When my kids were home, a couple of deer each year went a long way towards providing the a substantial amount of the red meat we included in our diet. We never bought beef-burger, rib-eyes or other beef steak. Once in a while, we’d have roast beef. Now the kids are gone and my wife and I still have similar diets. We just don’t need as much venison as we did with hungry teenagers at the table.
It’s the same for many families and it became a conundrum for many hunters. They only needed so much meat in the freezer to satisfy their need, but they enjoyed hunting deer. The DNRs in our area encouraged hunters to keep hunting and harvest more deer to keep the local population under control. But no hunter wants the meat harvested to go to waste.
An avid hunter, using archery, shotguns and muzzleloading rifles, hunting from early October to January and buying the right licenses can legally bring home four, five or more deer. Faced with this, hunting groups as well as DNRs encouraged hunters to donate the deer they bagged over what they needed personally to food banks or other organizations who could use it to feed hungry individuals or distribute to hungry families.
The rub in this was the legality and expense of turning a freshly killed buck into packaged meat the recipients could use. Most food banks and church pantries don’t have meat processing facilities and are reluctant or, in some areas, legally unable to accept packaged meat not handled by a commercial meat processor. Doing so ensured the meat being used was fresh, properly handled by the hunter and processed in a sanitary environment.
Meat processors are businesses. Most could and would “donate” a few butcher-jobs each year, but can’t afford to process meaningful amounts for free. Few food depositories have the funds to pay the processors directly. A hunter might be willing donate a surplus animal, but what if it came with a hefty price tag? He’s less likely to keep hunting. In a few areas, sportsmen’s groups or others help as they can on a local basis.

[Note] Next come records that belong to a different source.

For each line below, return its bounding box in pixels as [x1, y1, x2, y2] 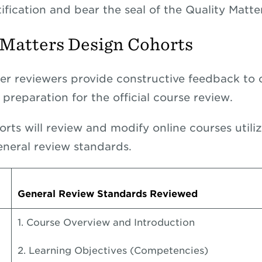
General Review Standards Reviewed [17, 188, 201, 199]
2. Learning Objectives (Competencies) [17, 245, 211, 256]
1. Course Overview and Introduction [17, 217, 198, 228]
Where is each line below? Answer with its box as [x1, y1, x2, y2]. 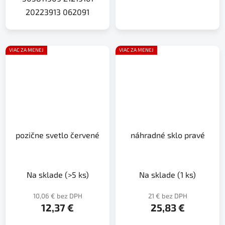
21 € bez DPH [148, 191, 187, 200]
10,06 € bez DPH [33, 191, 82, 200]
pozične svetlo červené [16, 130, 99, 140]
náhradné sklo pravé [130, 130, 205, 140]
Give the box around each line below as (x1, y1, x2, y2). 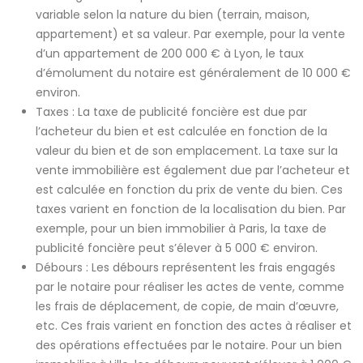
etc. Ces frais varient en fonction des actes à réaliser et (36, 318, 352, 335)
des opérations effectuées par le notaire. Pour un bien (36, 337, 342, 354)
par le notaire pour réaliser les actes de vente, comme (36, 279, 344, 296)
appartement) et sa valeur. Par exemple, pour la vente (36, 26, 345, 43)
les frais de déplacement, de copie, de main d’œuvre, (36, 298, 339, 315)
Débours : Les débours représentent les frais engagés (36, 259, 335, 276)
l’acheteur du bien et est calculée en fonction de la (36, 123, 327, 140)
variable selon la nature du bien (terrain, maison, (36, 6, 310, 23)
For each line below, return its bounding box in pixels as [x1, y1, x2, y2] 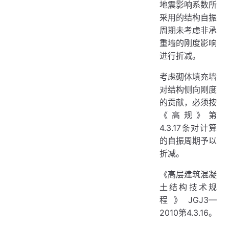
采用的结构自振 [159, 12, 217, 22]
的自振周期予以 [159, 135, 217, 146]
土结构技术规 [159, 182, 217, 192]
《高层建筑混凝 [159, 169, 217, 179]
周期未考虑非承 [159, 25, 217, 35]
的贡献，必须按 [159, 97, 217, 107]
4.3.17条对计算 [159, 123, 217, 133]
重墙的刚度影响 [159, 38, 217, 48]
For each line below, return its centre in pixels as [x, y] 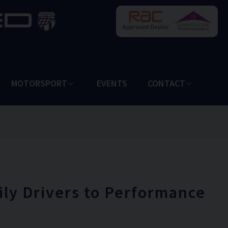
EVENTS [112, 83]
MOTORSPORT [39, 83]
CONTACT [166, 83]
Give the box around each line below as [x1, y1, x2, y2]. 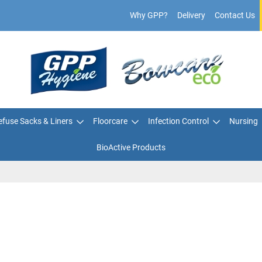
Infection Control [147, 116, 209, 126]
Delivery [177, 11, 205, 20]
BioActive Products [96, 143, 166, 152]
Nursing [229, 116, 258, 126]
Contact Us [215, 11, 255, 20]
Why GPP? [130, 11, 168, 20]
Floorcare [92, 116, 127, 126]
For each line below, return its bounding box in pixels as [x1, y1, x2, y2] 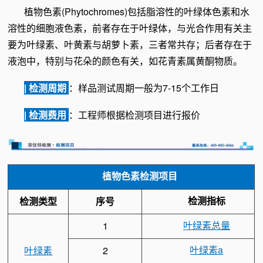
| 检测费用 [24, 108, 69, 122]
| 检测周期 [24, 81, 69, 95]
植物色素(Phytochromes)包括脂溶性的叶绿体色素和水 [24, 5, 250, 19]
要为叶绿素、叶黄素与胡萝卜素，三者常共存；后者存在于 [8, 38, 252, 52]
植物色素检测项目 [102, 168, 177, 183]
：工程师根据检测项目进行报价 [69, 108, 201, 122]
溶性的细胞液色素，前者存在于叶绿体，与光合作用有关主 [8, 21, 252, 35]
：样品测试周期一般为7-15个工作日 [69, 81, 220, 95]
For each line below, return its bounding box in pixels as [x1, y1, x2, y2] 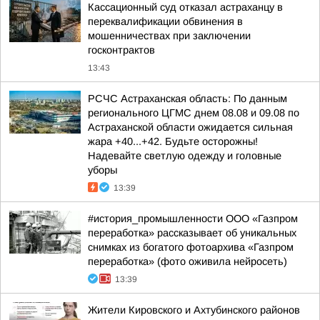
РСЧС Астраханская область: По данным [88, 93, 287, 104]
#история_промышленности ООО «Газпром [88, 213, 298, 224]
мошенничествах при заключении [88, 30, 251, 41]
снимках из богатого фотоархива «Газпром [88, 241, 294, 253]
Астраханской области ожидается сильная [88, 121, 293, 133]
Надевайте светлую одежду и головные [88, 150, 281, 161]
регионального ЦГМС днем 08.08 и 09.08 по [88, 107, 299, 119]
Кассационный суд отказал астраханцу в [88, 1, 283, 13]
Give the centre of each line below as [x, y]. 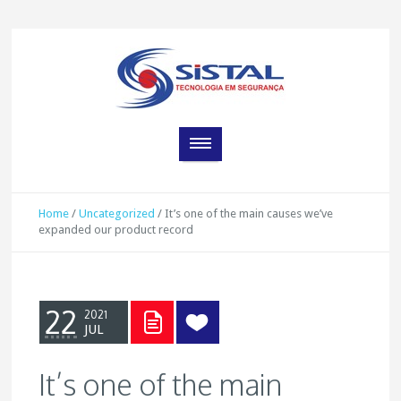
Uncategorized [117, 213]
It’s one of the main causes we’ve [249, 213]
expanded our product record [116, 230]
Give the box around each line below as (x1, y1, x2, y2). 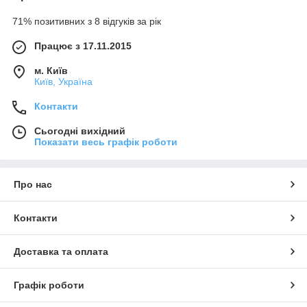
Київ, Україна (34, 75, 93, 87)
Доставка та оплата (14, 245, 108, 257)
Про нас (14, 178, 52, 190)
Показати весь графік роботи (34, 136, 177, 147)
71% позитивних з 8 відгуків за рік (12, 15, 161, 27)
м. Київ (34, 64, 68, 76)
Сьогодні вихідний (34, 125, 125, 136)
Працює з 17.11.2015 (34, 40, 132, 51)
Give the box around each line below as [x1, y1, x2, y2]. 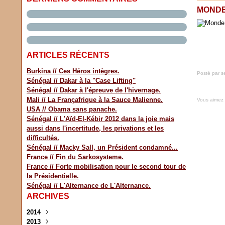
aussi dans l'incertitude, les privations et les [27, 125, 164, 132]
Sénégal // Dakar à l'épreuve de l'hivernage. [27, 86, 161, 94]
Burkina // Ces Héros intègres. [27, 67, 120, 75]
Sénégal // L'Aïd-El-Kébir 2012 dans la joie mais [27, 115, 174, 123]
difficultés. [27, 134, 59, 142]
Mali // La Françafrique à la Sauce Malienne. [27, 96, 163, 103]
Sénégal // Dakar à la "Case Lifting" [27, 77, 136, 84]
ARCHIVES [27, 192, 69, 200]
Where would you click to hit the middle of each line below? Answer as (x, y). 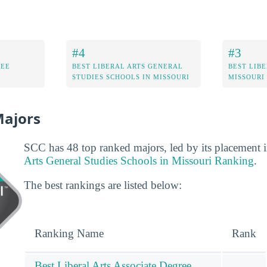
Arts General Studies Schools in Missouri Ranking (139, 161)
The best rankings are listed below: (103, 185)
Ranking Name (69, 233)
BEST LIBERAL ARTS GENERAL (128, 66)
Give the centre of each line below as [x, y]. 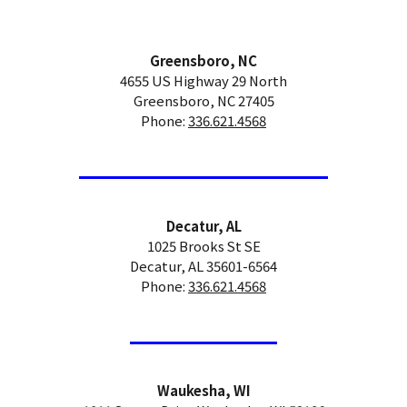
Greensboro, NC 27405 [203, 100]
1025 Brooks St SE [203, 245]
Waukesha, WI [203, 391]
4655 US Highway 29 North [203, 80]
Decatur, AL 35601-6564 [203, 265]
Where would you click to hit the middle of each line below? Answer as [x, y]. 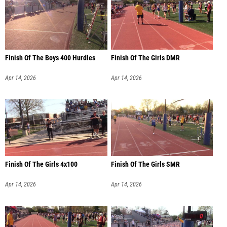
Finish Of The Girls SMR [145, 165]
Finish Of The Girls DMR [145, 58]
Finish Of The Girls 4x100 [41, 165]
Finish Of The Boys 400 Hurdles [50, 58]
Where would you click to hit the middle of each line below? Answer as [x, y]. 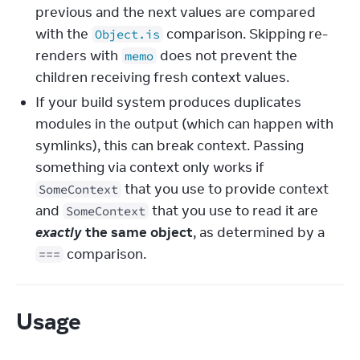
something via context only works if [150, 167]
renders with [78, 55]
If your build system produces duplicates [168, 102]
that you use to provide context [225, 189]
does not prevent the [227, 55]
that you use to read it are [233, 211]
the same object [137, 232]
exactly [59, 232]
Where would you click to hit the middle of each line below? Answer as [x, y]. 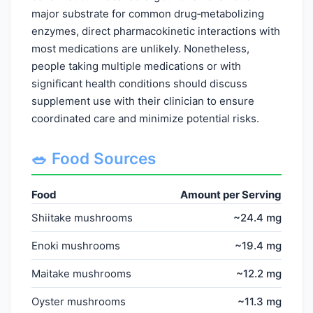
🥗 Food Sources [94, 158]
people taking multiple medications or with [136, 66]
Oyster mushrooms [79, 301]
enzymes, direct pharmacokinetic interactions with [156, 31]
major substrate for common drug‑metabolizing [148, 14]
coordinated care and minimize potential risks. [145, 118]
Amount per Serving [231, 194]
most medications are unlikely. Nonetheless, [140, 49]

What was needed was a statewide or even national organization dedicated to putting donated game (or donated domestic livestock) in front of hungry people. Thus, an organization called Farmers and Hunters Feeding the Hungry was founded. FHFH started small but has grown for almost two decades. Started in 1997, the group has paid meat processors to butcher enough deer, elk and livestock to provide 17.5 million servings. In the past year, HFFH processors butchered over 3000 donated animals in twenty five states including 29 in Indiana and 11 in Illinois. Recently, the Pope and Young Club Conservation, Education and Outreach fund awarded a grant to FHFH to fund the startup of 5 new chapters with materials and processing. Local FHFH chapters raise money in several ways, primarily by sponsoring fund raising events, the proceeds from these going straight to the cooperating processors in their area. The Pope and Young Club is a non-profit North American conservation and bowhunting organization dedicated to the promotion and protection of our bowhunting heritage, hunting ethics and wildlife conservation. The Club also maintains the universally recognized repository for the records and statistics on North American big game animals harvested with a bow and arrow. Surveys have shown that programs like FHFH help encourage people to try hunting for the first time, continue hunting after filling their own freezers, or become interested in hunting again. FHFH projects a positive image of hunters as both conservationists and humanitarians in the eyes of the media and non-hunters.